In Dummit and Foote, p. 379
Note that any exact sequence can be written as a succession of short exact sequences since to say $X \overset{\alpha}{\to} Y > \overset{\beta}{\to} Z$ is exact at $Y$ is the same as saying that the sequence $0 \to \alpha(X) \to Y \to Y /\ \text{Ker} \beta \to 0$ is a short exact sequence.
What is immediate to me from the second sequence is that there is a bijection between $\text{Im}\ \alpha = \alpha(X)$ and $\text{Im}\ \beta \cong Y /\ \text{Ker} \beta$, but I fail to see the equality $\text{Im}\ \alpha =\ \text{Ker}\ \beta$.
To say: $$0\to\alpha(X)\to Y\to Y/\ker\beta\to0$$Is short exact is precisely to say that $\alpha(X)\to Y$ is injective, $Y\to Y/\ker\beta$ is surjective (I'm assuming some kind of category of rings or modules here) and that the image of $\alpha(X)\to Y$ is equal to the kernel of $Y\to Y/\ker\beta$. Since $\alpha(X)\to Y$ is shorthand for the inclusion map, this is obviously injective, and the quotient $Y\to Y/\ker\beta$ is obviously also surjective (always).

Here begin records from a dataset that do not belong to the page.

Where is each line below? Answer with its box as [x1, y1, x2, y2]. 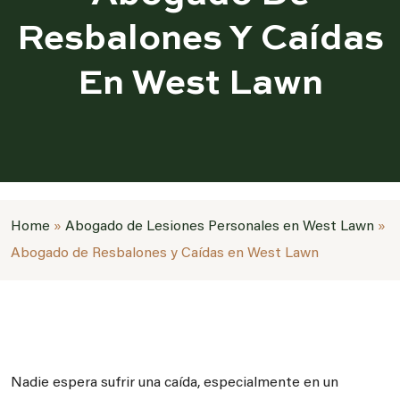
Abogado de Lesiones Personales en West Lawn [65, 220, 374, 234]
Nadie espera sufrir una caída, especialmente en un [11, 376, 338, 390]
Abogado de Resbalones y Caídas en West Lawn [11, 246, 319, 261]
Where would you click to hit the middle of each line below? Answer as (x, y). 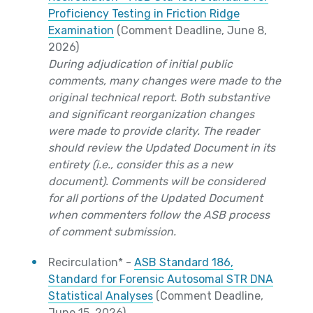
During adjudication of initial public (140, 64)
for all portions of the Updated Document (155, 198)
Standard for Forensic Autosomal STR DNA (161, 279)
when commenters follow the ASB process (159, 215)
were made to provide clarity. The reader (154, 131)
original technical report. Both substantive (159, 98)
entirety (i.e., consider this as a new (140, 165)
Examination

The kernel of $Y\to Y/\ker\beta$ is just $\ker\beta$ and the image of the inclusion $\alpha(X)\to Y$ is just $\alpha(X)$. So this sequence is short exact iff. $\alpha(X)=\ker\beta$, i.e. $\mathrm{im}\,\alpha=\ker\beta$.
So this sequence is short exact iff. the original sequence is exact (at $Y$).